Typically, when the environmental movement has attempted to reach out to Black communities, it turns into something I’ve called “existential exceptionalism.” The conversation goes something like, “Oh, you’re worried about police violence? Well, you need to be worried about these POLAR BEARS!” Climate change is framed as the issue that threatens “all of us” and therefore should be everyone’s priority. Climate change, the myth goes, is the Great Equalizer.
Not only is this approach dismissive and insensitive, the premise is simply untrue.
It’s been documented again and again that climate change hurts Black people first and worst — both in the United States and globally. Moreover, Black people did the least to create the problem, and our systemic oppression runs directly parallel to the climate crisis.
Climate change takes any problem you already had, any threat you were already under, and multiplies it. When you take a population that has lived in chronic crisis, under constant threat, for generations — from police violence to housing discrimination to general disenfranchisement — and add yet another threat? That’s not just a recipe for catastrophe. With the climate crisis itself — the storms and the temperatures — it’s not so much that the game is rigged, it’s the playing field. Climate change is not the Great Equalizer. It is the Great Multiplier.
So it’s not just time to talk about climate — it’s time to talk about it as the Black issue it is. It’s time to stop whitewashing it. In other words, it’s time to stop #AllLivesMattering the climate crisis.
It’s time to talk about how extreme heat begets extreme violence—and how that can interact with an already extremely violent police force.” It’s time to talk about how extreme heat exacerbates police violence and increases deaths from tasers. It’s time to talk about what happens in prisons, which often lack air conditioning and heat, as temperatures skyrocket. It’s time to talk about climate gentrification. It’s time to talk about the use of tear gas — which hurts respiratory systems during a pandemic that is already disproportionately affecting Black people — as environmental racism.
And, while we’re at it, it’s time to talk about why Black people face higher rates of COVID-19 infection and death: Because we’re far more likely to live in food deserts, and near dumping grounds, power plants and large-scale animal farms, all of which saddle us with preexisting conditions like asthma, diabetes and heart disease. Those are the same preexisting conditions that authorities attempted to blame for the deaths of Eric Garner and George Floyd.

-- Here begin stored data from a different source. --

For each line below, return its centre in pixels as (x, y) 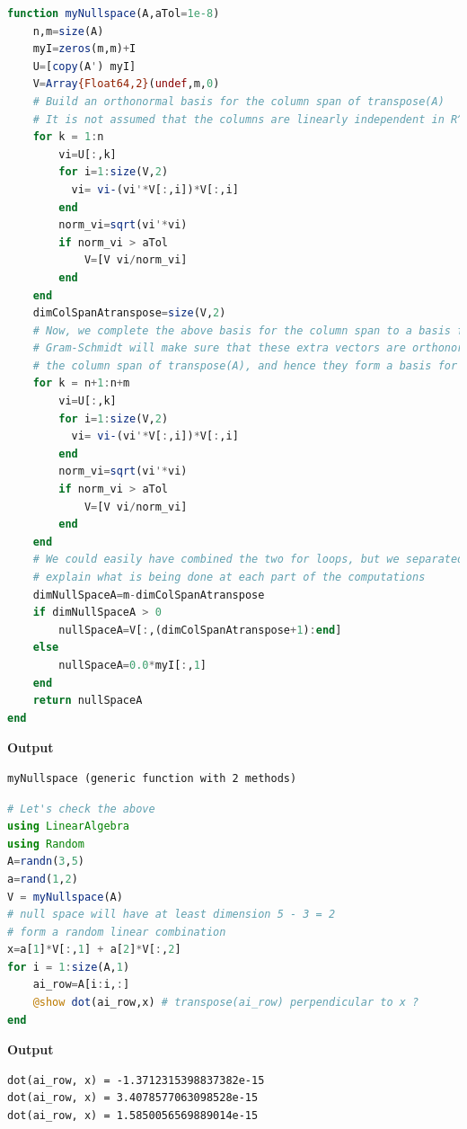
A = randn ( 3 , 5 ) (46, 862)
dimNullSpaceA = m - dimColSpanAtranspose (149, 595)
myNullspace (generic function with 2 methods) (152, 778)
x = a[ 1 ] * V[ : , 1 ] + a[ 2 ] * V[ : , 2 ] (94, 950)
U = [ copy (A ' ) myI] (84, 66)
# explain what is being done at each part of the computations (229, 577)
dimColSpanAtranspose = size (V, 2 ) (129, 313)
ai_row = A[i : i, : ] (81, 985)
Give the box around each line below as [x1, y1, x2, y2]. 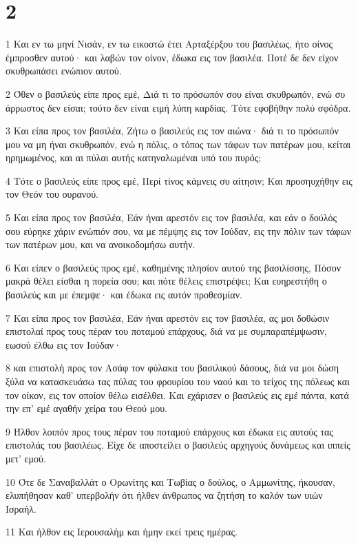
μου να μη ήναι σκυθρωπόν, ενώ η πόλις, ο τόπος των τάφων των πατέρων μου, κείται [6, 136, 351, 151]
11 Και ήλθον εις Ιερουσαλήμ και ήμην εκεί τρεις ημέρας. [6, 524, 238, 539]
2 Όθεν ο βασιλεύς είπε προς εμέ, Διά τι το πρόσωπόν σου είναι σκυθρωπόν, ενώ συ [6, 86, 346, 101]
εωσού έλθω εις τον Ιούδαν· [6, 337, 122, 351]
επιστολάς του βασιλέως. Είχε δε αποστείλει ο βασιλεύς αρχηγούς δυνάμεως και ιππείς [6, 438, 350, 452]
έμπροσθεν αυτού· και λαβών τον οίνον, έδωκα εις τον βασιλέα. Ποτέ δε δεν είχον [6, 50, 339, 64]
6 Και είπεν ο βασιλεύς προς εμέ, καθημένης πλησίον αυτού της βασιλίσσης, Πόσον [6, 260, 341, 274]
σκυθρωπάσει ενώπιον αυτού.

It’s time to talk about what Hurricane Katrina revealed and what I can never, ever unsee: When disaster strikes, the power structure will either abandon us or turn even more sharply against us. When resources run low, we will have the least and when we try to take what we need, we’ll be labeled looters and shot on sight.
It’s time to talk about the white vigilantes who roamed New Orleans after Katrina — and were damn near state-sanctioned — and today’s armed militia groups that are ready and willing to exploit any disaster (including the current protests) to bring about a race war. What do you think they’d do in the aftermath of a hurricane or a fire?

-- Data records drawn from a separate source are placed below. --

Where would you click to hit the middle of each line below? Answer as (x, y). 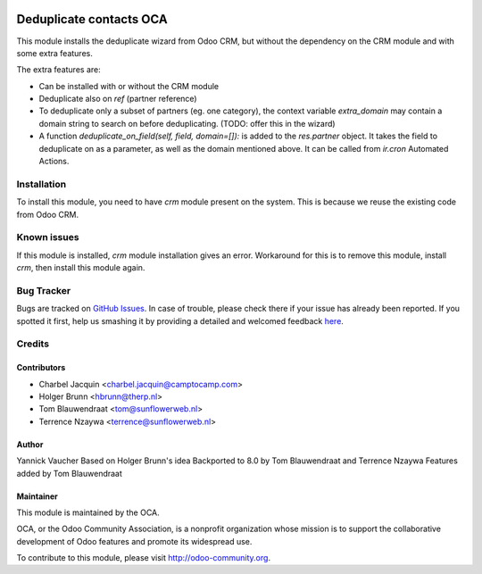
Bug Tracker (44, 290)
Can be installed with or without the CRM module (129, 86)
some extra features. (54, 53)
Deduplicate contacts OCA (92, 19)
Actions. (54, 162)
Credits (33, 344)
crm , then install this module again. (81, 268)
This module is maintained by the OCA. (88, 512)
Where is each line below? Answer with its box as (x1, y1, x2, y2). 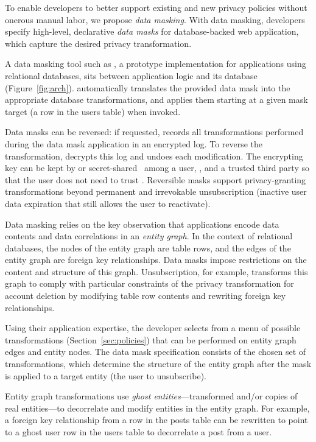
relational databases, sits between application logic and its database (5, 69, 258, 82)
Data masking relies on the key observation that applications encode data (5, 217, 279, 230)
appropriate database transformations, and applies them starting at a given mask (5, 93, 308, 106)
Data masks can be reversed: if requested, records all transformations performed (5, 125, 304, 138)
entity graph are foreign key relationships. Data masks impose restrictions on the (5, 253, 307, 266)
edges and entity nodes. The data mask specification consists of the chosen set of (5, 345, 306, 358)
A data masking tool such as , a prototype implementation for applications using (5, 57, 306, 70)
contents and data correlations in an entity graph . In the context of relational (5, 230, 293, 242)
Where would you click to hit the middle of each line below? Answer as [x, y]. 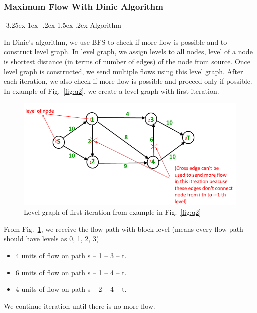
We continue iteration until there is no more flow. [80, 306]
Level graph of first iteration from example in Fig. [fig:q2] [113, 212]
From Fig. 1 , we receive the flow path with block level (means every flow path [124, 229]
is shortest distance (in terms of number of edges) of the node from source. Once [127, 61]
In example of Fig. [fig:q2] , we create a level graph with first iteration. [112, 91]
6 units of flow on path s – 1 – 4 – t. [71, 272]
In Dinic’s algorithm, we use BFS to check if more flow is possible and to [116, 42]
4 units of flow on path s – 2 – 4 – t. [71, 289]
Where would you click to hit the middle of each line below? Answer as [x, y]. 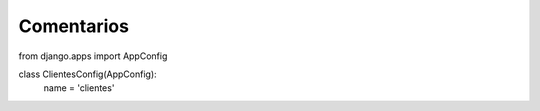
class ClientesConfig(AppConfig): [87, 74]
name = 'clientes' [79, 88]
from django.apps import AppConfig [93, 56]
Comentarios [74, 26]
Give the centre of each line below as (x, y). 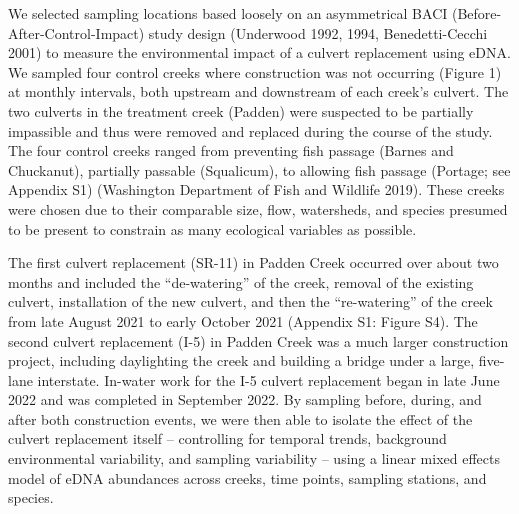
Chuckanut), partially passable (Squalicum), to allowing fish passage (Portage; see (259, 169)
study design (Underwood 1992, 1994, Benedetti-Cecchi (318, 32)
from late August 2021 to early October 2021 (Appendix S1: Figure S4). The (243, 320)
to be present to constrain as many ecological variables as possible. (212, 228)
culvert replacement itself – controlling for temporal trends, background (227, 438)
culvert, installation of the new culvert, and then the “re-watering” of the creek (250, 301)
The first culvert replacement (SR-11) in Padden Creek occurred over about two (253, 262)
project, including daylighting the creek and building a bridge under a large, (241, 360)
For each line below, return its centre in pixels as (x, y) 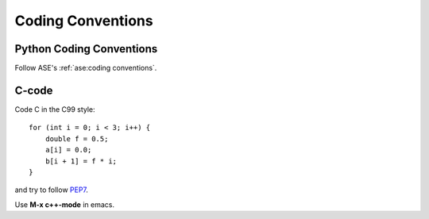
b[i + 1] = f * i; (81, 161)
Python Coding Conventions (86, 49)
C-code (34, 90)
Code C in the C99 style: (55, 109)
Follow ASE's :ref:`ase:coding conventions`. (86, 68)
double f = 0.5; (77, 138)
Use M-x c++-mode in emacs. (65, 204)
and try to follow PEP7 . (52, 190)
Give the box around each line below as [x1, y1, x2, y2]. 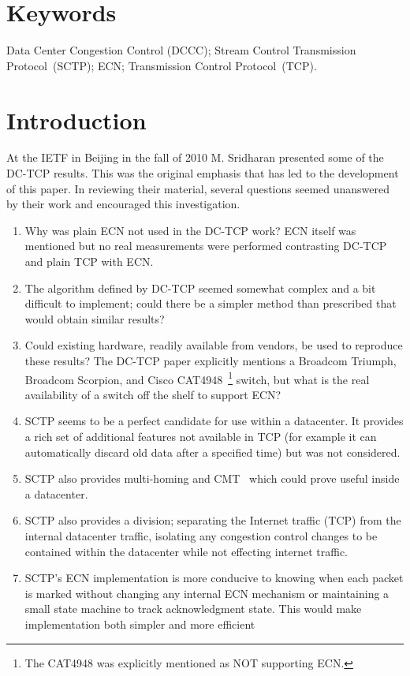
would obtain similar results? [24, 310, 165, 327]
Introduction [6, 103, 147, 136]
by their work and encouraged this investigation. [6, 196, 240, 212]
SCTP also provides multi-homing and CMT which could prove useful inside [24, 470, 400, 487]
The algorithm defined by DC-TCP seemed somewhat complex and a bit [24, 279, 376, 296]
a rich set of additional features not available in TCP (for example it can [24, 428, 377, 444]
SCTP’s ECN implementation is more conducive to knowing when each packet [24, 570, 404, 586]
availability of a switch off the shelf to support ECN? [24, 386, 281, 402]
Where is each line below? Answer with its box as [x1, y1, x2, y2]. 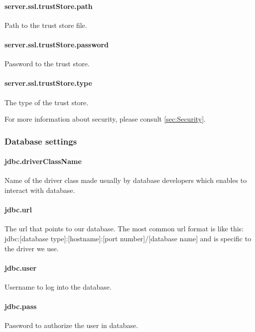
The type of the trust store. [4, 97, 89, 107]
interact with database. [4, 185, 75, 195]
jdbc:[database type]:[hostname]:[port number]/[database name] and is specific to [4, 233, 252, 243]
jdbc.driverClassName [4, 156, 82, 166]
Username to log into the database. [4, 281, 112, 292]
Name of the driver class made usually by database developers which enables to [4, 175, 247, 185]
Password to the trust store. [4, 58, 90, 69]
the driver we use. [4, 243, 59, 253]
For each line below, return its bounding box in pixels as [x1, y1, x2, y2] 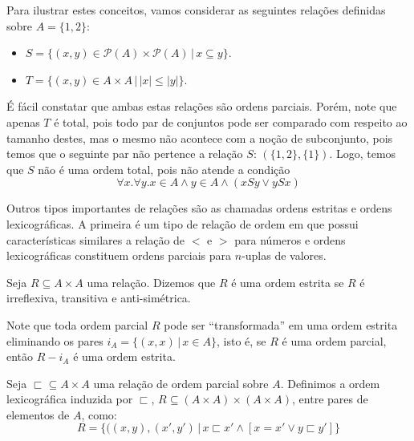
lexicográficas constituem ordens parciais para [6, 247, 232, 264]
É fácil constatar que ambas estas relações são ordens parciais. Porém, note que [6, 98, 397, 115]
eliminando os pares [6, 332, 103, 349]
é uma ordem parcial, [282, 332, 387, 349]
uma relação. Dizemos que [87, 273, 216, 290]
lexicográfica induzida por [6, 390, 133, 407]
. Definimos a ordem [280, 374, 380, 391]
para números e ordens [234, 231, 346, 248]
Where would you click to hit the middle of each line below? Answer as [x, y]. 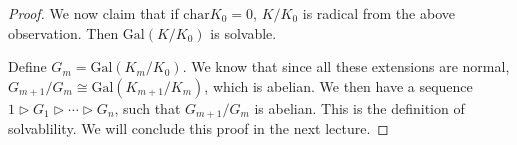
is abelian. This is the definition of [359, 107]
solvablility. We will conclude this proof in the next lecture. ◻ [198, 128]
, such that [147, 107]
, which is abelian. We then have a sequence [338, 85]
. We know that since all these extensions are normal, [346, 66]
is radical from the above [378, 13]
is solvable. [243, 32]
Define [27, 66]
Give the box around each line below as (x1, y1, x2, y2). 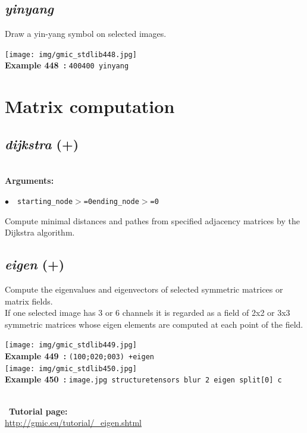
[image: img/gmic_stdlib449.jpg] (5, 341, 137, 350)
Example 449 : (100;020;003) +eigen (5, 349, 154, 362)
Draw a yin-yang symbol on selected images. (5, 27, 167, 40)
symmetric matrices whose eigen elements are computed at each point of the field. (5, 318, 303, 330)
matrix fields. (5, 294, 53, 307)
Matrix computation (5, 94, 175, 118)
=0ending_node (83, 197, 139, 206)
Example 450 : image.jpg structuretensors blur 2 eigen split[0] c (5, 373, 282, 385)

It’s time to talk about my biggest fear about the climate crisis. It’s not, “How will we treat each other?” It’s “How will white people treat people who look like me?”
If caring about climate change and caring about Black people were mutually exclusive, I never would have gotten into climate justice. Black people are my first and true love. I mean, who did y’all think I was fighting for? I got into climate justice work because I love Black people. Do you?
CORRECTION: This article previously cited a study that looked at the correlation between higher temperatures and the use of lethal force by police. That study found that higher temperatures correlated to increases in violent crime and deaths from electric weapons, but no increase in the number of fatal police shootings. The article has been updated with another source that correlations between higher temperatures and violence more generally.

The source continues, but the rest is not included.